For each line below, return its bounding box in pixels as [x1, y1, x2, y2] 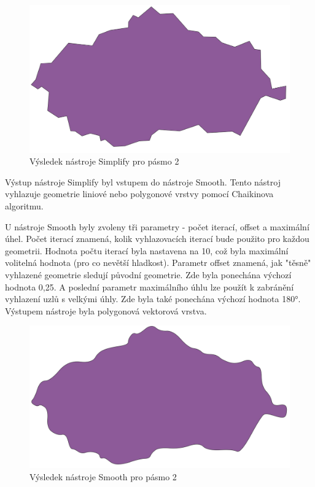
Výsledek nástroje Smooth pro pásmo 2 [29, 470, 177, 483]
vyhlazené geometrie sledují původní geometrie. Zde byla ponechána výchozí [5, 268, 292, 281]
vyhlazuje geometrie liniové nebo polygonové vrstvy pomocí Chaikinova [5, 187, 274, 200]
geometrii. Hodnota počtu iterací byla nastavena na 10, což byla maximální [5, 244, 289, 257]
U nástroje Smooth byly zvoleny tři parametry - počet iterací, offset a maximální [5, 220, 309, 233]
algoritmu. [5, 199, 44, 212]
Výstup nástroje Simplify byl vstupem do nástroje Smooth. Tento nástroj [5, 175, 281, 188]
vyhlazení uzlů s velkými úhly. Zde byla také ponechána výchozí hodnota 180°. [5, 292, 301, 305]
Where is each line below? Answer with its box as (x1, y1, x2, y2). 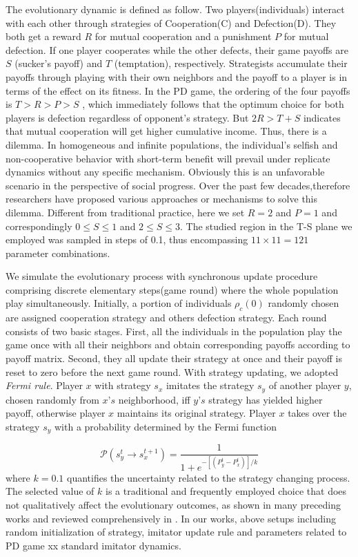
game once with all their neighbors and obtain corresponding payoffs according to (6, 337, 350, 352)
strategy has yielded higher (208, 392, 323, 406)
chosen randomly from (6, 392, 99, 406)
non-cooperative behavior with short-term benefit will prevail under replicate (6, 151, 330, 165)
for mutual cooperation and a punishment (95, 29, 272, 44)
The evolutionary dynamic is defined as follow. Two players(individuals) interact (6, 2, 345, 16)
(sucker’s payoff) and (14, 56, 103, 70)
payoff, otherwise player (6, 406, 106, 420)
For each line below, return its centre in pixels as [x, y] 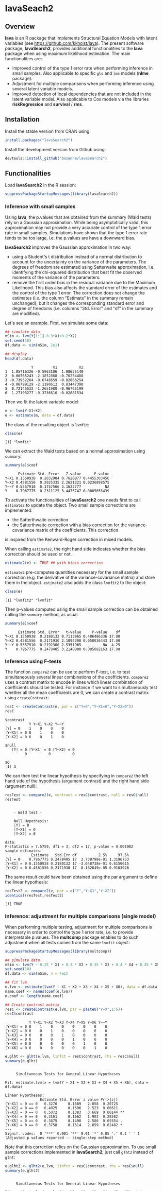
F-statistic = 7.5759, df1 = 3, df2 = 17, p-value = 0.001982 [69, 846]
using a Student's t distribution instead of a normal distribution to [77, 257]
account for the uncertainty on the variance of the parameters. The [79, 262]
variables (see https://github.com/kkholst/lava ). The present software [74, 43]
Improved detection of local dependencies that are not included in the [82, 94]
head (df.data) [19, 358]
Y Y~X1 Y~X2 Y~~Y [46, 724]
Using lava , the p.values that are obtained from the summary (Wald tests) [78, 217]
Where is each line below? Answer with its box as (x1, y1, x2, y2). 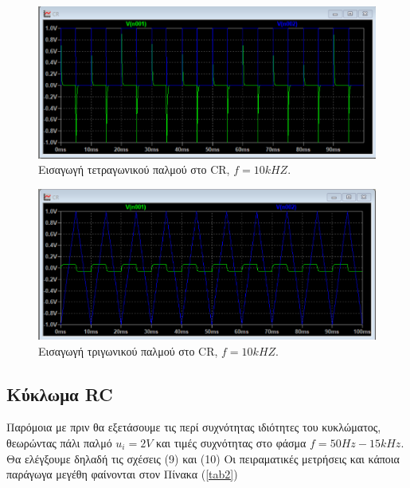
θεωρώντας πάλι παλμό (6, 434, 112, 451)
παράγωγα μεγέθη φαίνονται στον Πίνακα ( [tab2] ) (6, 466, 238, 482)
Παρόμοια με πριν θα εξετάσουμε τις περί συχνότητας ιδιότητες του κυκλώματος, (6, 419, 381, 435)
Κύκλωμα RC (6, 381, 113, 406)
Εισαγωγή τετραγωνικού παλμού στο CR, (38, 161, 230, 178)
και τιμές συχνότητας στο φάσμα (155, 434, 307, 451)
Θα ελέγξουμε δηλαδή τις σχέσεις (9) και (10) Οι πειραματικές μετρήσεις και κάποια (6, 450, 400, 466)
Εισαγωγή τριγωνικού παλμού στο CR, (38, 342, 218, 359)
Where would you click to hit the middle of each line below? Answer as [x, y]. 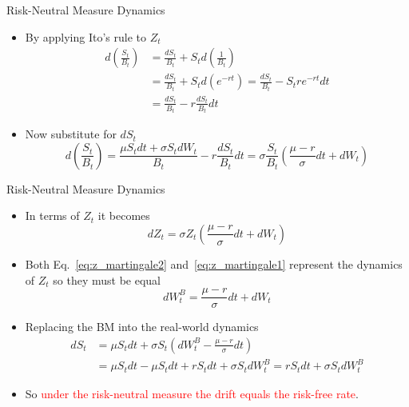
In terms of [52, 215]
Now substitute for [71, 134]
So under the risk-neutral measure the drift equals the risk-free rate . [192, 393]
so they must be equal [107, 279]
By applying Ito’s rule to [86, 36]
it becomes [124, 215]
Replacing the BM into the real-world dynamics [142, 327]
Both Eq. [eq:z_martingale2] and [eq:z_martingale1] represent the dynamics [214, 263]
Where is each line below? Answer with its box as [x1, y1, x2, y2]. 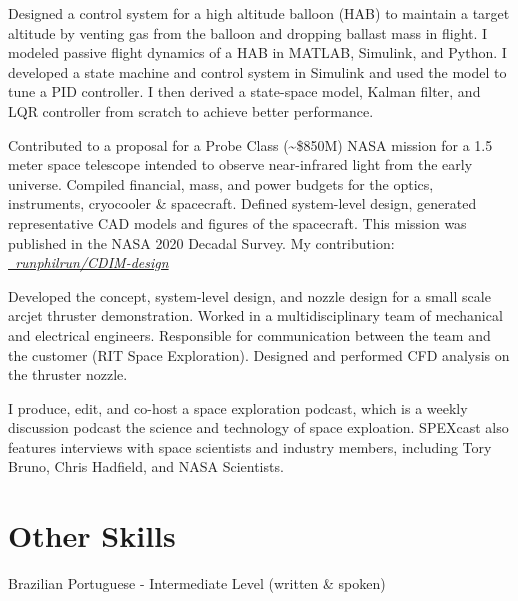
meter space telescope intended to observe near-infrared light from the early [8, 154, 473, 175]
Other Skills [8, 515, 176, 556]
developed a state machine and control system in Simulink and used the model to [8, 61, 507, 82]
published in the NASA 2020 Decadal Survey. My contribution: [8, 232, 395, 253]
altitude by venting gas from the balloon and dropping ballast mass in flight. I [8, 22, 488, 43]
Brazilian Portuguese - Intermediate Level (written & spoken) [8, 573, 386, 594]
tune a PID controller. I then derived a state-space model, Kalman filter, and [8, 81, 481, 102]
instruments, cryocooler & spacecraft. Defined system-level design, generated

* EXERCISE OBJECTIVE *
Find the word "geometrie" in the entries, then copy out every line that has it.

* WRITTEN SOLUTION *
vyhlazené geometrie sledují původní geometrie. Zde byla ponechána výchozí [5, 268, 292, 281]
vyhlazuje geometrie liniové nebo polygonové vrstvy pomocí Chaikinova [5, 187, 274, 200]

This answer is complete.